| ACTION ITEM |
Please report every line in the entries that contains the string "switch".

---------- RECORDS FOR THE EXERCISE ----------

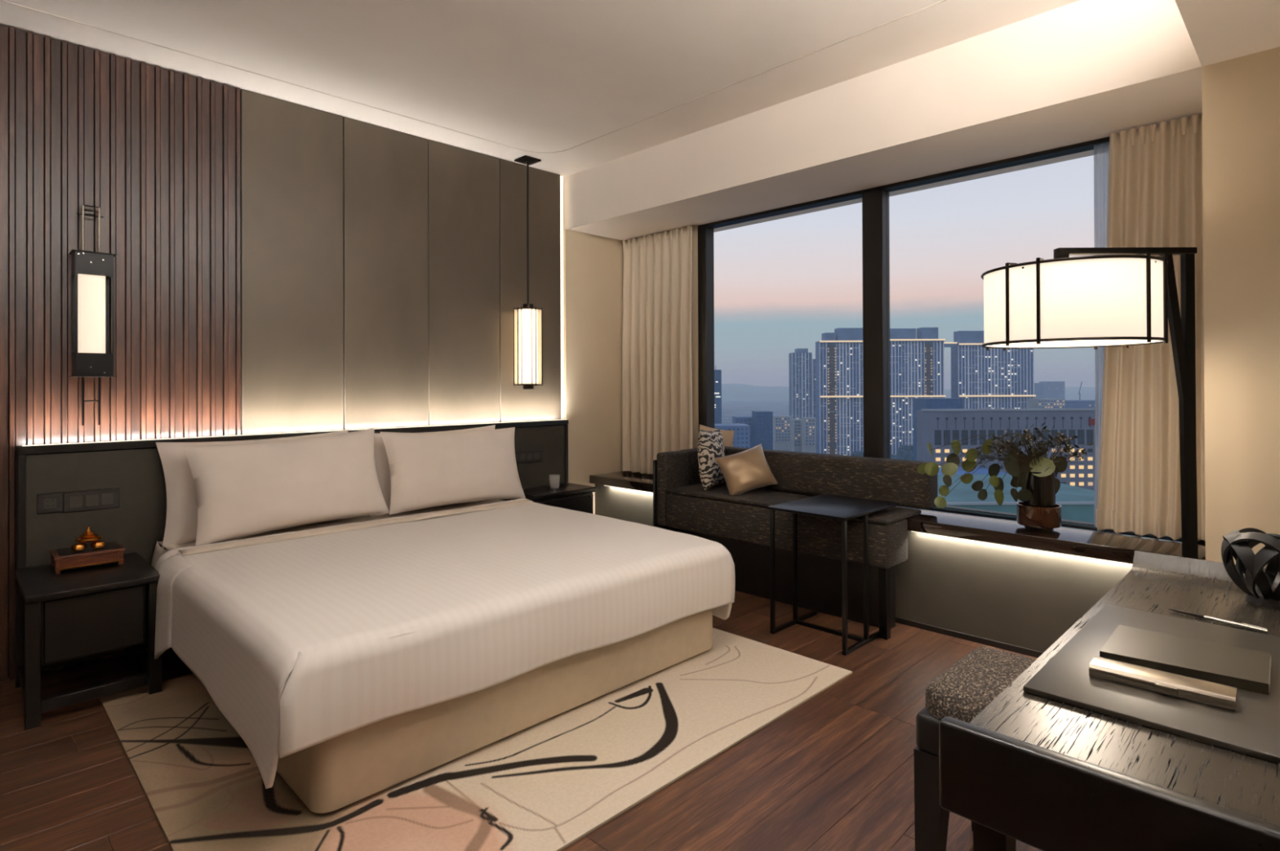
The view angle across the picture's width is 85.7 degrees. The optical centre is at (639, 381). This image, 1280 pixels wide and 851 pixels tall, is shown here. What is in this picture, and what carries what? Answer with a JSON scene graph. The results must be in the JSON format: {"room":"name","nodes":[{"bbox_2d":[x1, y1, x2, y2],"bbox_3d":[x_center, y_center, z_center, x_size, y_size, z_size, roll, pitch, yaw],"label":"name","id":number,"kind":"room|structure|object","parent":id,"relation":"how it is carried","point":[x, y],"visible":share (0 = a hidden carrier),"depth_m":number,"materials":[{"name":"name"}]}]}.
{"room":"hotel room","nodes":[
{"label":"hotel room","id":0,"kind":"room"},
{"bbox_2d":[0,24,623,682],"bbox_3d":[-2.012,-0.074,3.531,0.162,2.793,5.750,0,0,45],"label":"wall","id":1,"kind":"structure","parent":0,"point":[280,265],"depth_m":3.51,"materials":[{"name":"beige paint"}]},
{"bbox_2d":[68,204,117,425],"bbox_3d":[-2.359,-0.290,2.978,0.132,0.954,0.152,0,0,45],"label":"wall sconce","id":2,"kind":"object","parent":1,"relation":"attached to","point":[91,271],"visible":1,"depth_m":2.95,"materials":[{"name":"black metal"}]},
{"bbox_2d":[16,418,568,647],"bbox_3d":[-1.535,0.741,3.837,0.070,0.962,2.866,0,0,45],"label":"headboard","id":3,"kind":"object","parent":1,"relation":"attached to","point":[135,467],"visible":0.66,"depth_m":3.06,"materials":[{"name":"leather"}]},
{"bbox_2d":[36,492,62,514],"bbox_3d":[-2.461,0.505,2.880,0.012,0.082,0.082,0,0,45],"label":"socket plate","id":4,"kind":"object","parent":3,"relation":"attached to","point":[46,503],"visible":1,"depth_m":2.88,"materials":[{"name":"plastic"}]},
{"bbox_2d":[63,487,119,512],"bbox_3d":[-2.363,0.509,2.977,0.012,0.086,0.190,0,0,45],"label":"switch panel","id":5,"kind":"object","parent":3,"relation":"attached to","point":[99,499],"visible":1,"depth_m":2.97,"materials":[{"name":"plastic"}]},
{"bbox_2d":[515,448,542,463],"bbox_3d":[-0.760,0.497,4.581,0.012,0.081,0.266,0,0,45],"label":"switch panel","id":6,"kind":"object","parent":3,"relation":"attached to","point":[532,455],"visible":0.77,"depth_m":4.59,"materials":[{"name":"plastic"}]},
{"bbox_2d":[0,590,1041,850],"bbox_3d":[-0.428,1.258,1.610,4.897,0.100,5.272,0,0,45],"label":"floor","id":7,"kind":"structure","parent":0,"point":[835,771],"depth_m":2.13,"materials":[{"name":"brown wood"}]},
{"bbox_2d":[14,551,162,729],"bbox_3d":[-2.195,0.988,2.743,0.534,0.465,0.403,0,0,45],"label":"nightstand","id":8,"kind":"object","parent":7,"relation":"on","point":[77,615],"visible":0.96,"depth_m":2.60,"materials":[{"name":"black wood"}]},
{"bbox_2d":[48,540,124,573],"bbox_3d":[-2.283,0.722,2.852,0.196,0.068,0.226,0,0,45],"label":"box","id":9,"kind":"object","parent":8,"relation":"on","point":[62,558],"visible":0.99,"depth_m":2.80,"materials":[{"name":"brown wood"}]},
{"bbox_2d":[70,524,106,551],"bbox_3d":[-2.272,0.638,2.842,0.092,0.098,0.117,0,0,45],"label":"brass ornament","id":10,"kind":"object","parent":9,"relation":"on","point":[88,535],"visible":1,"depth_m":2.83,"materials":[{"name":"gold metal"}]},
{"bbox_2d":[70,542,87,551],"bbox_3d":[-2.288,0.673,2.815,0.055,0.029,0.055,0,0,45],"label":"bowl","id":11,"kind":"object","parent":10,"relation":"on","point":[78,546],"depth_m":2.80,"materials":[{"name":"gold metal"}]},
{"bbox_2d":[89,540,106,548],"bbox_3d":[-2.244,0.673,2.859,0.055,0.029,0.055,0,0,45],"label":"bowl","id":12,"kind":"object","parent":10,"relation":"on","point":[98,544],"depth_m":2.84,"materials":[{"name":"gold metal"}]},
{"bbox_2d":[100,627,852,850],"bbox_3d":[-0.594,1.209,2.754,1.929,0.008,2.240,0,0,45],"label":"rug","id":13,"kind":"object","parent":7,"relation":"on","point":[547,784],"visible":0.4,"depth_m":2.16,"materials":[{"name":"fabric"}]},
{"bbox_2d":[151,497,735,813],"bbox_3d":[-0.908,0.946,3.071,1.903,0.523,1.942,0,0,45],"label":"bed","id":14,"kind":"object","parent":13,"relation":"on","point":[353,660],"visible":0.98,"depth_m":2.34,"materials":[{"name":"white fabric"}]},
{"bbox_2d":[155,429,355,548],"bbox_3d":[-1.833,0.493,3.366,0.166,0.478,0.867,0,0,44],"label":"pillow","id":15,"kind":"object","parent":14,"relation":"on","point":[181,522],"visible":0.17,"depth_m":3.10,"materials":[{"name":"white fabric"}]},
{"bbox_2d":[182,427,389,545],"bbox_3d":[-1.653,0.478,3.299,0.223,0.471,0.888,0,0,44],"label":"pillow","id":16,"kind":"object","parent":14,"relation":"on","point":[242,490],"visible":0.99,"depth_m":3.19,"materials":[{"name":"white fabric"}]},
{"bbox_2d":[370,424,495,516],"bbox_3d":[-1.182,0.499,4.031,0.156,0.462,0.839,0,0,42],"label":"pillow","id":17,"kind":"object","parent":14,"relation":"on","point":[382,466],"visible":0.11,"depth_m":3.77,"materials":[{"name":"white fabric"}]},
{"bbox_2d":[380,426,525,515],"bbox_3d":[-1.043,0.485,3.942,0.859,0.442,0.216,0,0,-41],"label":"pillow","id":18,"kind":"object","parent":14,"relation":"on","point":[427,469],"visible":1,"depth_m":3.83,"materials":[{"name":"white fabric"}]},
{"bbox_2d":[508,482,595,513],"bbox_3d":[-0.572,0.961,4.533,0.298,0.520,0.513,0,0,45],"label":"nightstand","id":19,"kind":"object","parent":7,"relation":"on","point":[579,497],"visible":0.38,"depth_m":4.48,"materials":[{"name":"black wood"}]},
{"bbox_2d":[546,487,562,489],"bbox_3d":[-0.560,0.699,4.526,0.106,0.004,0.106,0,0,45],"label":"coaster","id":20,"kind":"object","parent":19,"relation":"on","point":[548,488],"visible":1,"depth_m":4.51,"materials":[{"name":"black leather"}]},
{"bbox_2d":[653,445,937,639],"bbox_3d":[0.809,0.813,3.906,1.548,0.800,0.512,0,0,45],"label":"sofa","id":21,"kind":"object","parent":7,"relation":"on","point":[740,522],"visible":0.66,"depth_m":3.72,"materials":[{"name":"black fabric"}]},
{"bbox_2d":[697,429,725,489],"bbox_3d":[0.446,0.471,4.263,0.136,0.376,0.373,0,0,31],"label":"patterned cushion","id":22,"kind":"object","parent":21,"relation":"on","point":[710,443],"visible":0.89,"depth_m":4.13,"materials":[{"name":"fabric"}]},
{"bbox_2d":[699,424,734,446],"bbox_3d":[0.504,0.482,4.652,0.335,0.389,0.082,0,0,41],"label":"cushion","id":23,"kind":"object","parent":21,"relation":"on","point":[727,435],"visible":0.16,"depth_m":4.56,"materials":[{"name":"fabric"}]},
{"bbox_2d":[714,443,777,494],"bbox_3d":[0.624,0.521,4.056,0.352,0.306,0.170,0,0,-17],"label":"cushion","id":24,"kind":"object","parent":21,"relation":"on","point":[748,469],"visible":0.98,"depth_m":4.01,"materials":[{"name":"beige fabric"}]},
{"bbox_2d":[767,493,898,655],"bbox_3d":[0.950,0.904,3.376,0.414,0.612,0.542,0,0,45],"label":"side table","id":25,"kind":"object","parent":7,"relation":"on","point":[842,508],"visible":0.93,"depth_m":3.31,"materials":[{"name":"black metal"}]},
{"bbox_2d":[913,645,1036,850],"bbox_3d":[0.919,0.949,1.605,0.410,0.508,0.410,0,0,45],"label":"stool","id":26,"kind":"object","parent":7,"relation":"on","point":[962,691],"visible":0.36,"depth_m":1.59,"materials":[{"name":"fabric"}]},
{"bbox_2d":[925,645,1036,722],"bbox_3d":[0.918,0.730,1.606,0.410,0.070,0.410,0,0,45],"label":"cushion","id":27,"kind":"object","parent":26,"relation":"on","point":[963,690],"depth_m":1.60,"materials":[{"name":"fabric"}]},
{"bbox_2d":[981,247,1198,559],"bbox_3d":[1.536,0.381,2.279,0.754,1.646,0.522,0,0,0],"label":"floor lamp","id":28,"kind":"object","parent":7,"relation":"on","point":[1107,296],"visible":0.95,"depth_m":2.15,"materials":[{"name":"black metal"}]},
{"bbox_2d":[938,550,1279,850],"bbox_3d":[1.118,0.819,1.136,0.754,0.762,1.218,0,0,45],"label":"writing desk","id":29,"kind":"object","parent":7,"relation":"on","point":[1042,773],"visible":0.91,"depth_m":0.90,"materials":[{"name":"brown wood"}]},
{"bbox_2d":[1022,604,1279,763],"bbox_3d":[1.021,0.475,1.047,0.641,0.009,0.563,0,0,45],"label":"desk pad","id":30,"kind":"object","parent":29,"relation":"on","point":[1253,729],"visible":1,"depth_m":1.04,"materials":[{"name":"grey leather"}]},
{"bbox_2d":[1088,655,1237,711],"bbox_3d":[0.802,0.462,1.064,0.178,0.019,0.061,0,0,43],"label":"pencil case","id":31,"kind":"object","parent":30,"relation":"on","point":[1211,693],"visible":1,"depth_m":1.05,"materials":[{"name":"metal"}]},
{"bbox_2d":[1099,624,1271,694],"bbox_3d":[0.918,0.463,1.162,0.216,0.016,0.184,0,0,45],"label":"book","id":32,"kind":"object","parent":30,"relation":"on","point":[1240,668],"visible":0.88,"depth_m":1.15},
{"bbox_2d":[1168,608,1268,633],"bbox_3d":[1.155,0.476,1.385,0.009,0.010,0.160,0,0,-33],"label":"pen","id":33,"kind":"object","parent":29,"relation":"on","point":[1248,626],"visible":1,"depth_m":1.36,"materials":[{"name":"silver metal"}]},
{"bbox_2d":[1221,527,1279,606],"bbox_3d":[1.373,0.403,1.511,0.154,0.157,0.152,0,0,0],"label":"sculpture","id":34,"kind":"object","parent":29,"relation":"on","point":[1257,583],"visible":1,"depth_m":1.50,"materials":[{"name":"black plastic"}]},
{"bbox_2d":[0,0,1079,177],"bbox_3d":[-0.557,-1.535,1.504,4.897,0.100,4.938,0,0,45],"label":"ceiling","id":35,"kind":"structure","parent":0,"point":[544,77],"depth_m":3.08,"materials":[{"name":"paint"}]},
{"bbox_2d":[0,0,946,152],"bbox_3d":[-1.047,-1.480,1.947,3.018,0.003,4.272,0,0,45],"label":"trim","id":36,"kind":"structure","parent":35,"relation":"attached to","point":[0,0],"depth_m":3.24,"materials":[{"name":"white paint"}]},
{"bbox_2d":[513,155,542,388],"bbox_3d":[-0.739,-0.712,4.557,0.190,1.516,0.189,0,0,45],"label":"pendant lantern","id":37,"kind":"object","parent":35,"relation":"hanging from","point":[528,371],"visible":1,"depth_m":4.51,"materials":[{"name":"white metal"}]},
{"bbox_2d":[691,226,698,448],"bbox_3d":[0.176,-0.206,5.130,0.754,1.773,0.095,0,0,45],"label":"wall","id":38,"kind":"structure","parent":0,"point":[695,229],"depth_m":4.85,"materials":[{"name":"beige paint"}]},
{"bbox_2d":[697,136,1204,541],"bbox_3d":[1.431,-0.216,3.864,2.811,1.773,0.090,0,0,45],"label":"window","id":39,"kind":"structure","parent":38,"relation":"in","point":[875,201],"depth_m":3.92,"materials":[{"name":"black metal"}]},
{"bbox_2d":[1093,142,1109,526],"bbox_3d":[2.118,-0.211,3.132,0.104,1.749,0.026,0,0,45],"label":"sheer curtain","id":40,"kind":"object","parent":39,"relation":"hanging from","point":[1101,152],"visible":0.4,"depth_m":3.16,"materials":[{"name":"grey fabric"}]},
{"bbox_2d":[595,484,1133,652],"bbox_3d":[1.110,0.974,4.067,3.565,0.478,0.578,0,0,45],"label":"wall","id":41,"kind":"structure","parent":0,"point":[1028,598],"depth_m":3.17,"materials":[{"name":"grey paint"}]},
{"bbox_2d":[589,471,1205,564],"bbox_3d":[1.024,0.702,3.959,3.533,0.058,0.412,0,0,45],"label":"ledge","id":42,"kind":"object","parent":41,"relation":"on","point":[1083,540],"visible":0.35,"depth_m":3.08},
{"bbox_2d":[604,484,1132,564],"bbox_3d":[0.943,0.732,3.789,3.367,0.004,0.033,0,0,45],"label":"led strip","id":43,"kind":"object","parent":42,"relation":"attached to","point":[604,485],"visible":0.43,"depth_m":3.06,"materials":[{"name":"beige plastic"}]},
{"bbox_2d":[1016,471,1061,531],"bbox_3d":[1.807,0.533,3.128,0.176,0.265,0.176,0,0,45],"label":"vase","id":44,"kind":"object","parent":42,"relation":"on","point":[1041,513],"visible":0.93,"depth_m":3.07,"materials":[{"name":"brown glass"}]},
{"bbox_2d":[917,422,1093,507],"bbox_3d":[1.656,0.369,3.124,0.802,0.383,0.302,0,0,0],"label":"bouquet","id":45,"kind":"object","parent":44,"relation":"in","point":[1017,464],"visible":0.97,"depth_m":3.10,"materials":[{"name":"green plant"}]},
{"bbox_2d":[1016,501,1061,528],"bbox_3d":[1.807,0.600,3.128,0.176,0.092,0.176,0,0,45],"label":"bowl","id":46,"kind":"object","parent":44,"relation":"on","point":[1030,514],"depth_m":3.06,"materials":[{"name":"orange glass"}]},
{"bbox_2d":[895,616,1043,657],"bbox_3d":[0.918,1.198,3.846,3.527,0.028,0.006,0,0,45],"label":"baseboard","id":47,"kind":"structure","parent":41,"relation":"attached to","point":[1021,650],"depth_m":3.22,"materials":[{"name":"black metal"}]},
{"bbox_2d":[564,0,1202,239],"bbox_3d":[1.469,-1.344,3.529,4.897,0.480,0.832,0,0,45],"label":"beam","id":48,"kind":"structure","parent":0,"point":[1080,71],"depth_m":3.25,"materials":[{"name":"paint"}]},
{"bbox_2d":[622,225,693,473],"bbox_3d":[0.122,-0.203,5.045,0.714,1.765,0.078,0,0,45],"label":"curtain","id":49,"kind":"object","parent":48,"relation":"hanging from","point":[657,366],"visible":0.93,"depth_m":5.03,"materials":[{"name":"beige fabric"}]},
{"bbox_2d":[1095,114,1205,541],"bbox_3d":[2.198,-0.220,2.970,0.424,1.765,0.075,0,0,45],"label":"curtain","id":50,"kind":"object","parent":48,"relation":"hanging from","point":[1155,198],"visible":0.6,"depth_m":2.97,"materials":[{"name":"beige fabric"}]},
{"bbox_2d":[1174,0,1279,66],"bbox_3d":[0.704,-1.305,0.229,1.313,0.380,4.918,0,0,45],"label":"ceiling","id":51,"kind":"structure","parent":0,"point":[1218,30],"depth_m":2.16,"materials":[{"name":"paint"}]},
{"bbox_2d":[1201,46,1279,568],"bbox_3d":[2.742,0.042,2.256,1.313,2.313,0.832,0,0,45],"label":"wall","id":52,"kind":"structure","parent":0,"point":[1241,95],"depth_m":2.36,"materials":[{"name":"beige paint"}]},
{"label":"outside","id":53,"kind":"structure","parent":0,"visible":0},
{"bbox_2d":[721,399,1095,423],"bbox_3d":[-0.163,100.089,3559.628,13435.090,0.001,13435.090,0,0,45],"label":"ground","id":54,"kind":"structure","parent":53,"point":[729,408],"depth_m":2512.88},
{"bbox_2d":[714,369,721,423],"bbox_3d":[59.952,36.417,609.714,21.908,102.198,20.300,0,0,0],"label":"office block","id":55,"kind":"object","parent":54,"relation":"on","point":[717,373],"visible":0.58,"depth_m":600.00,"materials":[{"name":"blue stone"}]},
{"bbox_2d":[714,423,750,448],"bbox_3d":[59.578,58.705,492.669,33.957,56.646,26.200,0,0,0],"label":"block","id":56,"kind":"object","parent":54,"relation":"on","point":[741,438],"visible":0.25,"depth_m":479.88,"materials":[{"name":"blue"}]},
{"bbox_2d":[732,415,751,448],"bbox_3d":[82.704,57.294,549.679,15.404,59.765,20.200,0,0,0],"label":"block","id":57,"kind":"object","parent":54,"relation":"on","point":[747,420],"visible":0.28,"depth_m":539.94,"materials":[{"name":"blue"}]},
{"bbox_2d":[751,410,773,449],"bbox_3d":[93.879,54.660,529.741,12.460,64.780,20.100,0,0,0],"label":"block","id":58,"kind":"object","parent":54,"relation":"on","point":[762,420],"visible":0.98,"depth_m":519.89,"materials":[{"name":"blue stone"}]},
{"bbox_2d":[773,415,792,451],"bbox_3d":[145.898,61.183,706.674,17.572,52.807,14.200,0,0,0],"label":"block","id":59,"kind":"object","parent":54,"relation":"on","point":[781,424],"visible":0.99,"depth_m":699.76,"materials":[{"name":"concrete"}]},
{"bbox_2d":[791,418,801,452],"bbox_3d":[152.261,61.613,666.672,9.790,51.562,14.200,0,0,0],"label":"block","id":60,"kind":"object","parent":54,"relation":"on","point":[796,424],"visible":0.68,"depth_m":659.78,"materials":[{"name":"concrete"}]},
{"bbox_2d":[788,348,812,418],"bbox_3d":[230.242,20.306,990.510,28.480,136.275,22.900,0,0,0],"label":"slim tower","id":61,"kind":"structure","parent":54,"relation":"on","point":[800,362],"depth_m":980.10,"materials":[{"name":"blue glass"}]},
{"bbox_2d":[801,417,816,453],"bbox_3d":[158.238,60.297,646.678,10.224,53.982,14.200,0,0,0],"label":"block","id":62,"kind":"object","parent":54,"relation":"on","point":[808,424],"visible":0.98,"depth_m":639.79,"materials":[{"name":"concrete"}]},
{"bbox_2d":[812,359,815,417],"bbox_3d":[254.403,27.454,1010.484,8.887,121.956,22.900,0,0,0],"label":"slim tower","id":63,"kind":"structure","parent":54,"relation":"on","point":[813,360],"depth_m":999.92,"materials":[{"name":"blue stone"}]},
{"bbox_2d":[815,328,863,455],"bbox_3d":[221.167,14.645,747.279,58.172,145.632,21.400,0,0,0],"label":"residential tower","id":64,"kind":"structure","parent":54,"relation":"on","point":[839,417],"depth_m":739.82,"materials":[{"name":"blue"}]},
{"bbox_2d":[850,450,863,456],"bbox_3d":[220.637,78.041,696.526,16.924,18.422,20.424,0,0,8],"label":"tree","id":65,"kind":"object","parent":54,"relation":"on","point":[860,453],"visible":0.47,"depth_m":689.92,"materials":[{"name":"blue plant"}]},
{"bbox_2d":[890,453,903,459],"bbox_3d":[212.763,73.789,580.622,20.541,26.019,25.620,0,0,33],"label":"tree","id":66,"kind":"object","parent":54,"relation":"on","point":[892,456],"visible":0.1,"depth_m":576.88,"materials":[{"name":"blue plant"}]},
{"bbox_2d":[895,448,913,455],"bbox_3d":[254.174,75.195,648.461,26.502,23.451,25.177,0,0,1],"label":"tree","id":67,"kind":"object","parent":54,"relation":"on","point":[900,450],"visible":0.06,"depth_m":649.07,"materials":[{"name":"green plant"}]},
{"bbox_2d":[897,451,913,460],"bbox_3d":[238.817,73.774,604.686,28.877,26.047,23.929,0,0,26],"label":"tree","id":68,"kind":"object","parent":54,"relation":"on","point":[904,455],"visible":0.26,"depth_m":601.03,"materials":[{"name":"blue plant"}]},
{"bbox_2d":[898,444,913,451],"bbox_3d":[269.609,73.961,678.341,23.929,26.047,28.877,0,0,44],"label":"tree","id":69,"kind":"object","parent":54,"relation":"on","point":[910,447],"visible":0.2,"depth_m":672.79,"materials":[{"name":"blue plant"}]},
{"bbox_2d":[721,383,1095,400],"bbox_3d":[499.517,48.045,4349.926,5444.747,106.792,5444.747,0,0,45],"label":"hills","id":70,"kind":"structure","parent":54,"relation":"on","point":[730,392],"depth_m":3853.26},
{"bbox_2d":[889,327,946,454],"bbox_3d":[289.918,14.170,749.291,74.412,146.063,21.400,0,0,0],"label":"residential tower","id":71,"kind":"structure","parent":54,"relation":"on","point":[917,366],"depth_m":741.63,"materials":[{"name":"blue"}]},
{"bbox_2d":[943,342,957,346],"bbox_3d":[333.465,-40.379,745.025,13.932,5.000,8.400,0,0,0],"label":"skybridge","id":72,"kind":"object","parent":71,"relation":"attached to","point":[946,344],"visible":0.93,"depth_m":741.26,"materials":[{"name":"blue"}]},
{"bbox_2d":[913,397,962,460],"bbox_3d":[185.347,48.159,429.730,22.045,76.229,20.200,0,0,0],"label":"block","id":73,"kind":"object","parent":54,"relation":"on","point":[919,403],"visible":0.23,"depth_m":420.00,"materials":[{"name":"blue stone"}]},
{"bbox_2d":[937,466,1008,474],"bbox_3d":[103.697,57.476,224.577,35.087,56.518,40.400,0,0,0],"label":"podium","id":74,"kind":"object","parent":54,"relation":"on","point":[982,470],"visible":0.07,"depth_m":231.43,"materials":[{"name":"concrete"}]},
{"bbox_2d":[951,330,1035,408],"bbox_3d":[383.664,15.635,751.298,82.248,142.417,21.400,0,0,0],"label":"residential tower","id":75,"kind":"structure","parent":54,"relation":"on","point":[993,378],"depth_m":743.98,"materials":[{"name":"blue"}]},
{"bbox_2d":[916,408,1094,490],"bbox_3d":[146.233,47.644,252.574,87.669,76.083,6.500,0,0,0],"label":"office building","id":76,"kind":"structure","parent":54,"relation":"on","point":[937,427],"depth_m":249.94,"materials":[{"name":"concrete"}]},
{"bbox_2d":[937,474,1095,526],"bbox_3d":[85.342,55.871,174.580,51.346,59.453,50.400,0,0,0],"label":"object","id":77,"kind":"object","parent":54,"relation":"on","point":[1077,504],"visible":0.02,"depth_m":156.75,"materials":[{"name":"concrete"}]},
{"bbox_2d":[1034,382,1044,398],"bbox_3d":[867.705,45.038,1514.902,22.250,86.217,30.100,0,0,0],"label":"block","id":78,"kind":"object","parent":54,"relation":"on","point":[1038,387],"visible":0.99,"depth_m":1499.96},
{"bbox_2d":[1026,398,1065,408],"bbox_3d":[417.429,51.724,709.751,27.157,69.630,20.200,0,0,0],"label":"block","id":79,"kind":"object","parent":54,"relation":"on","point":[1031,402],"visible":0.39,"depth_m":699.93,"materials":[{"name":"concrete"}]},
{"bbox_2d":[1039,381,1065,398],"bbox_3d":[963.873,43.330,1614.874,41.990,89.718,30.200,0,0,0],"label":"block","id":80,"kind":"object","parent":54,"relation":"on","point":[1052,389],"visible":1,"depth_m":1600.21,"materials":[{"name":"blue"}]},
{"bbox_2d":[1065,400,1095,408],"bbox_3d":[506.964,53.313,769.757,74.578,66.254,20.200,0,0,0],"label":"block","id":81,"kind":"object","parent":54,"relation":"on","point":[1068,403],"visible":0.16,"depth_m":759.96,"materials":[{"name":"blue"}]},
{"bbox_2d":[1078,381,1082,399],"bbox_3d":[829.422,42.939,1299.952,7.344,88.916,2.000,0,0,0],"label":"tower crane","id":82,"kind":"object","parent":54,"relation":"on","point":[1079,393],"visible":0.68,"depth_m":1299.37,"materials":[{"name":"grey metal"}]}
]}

----------

| RESPONSE TO THIS EXERCISE |
{"bbox_2d":[63,487,119,512],"bbox_3d":[-2.363,0.509,2.977,0.012,0.086,0.190,0,0,45],"label":"switch panel","id":5,"kind":"object","parent":3,"relation":"attached to","point":[99,499],"visible":1,"depth_m":2.97,"materials":[{"name":"plastic"}]},
{"bbox_2d":[515,448,542,463],"bbox_3d":[-0.760,0.497,4.581,0.012,0.081,0.266,0,0,45],"label":"switch panel","id":6,"kind":"object","parent":3,"relation":"attached to","point":[532,455],"visible":0.77,"depth_m":4.59,"materials":[{"name":"plastic"}]},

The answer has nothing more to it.